:: Available data
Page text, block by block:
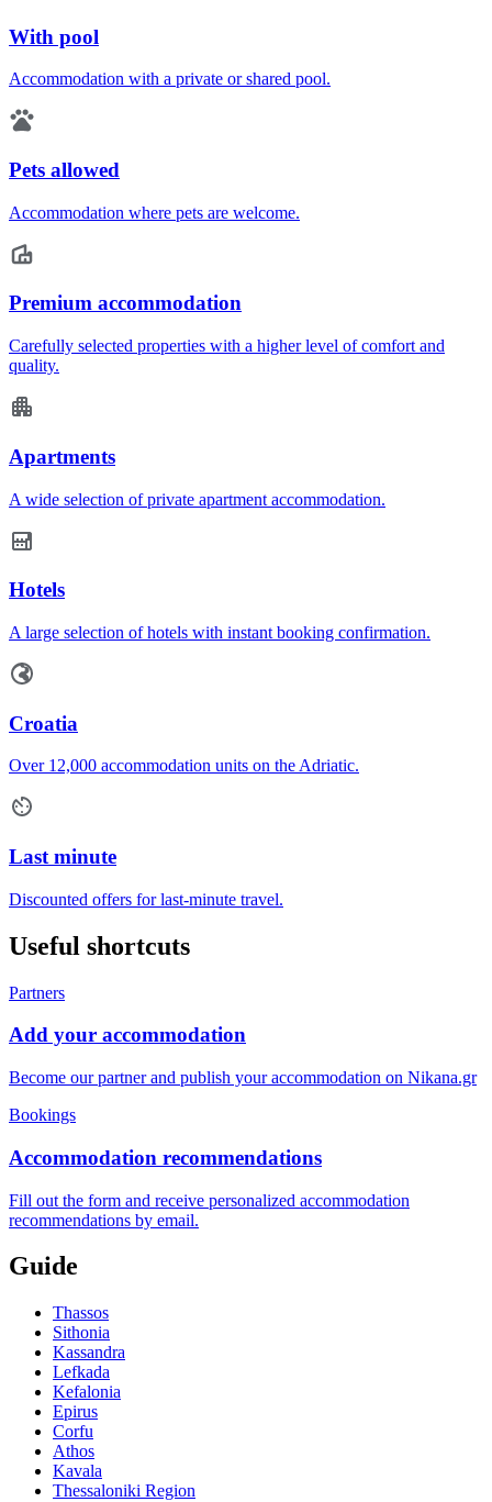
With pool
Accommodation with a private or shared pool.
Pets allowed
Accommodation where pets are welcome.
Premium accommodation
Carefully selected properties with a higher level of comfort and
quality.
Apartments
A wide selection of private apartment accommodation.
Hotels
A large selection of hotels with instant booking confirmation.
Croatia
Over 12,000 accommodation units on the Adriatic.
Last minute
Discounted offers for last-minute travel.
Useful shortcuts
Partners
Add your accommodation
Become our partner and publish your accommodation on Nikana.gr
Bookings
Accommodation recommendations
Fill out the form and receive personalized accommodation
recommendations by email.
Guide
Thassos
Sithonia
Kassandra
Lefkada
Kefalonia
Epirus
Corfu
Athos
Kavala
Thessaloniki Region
::::
* **Work task**
Copy the records above exactly, beginning at the line that contains "Over 12,000 accommodation" and stopping after the line that contains "Accommodation recommendations".

* **Answer to the exercise**
Over 12,000 accommodation units on the Adriatic.
Last minute
Discounted offers for last-minute travel.
Useful shortcuts
Partners
Add your accommodation
Become our partner and publish your accommodation on Nikana.gr
Bookings
Accommodation recommendations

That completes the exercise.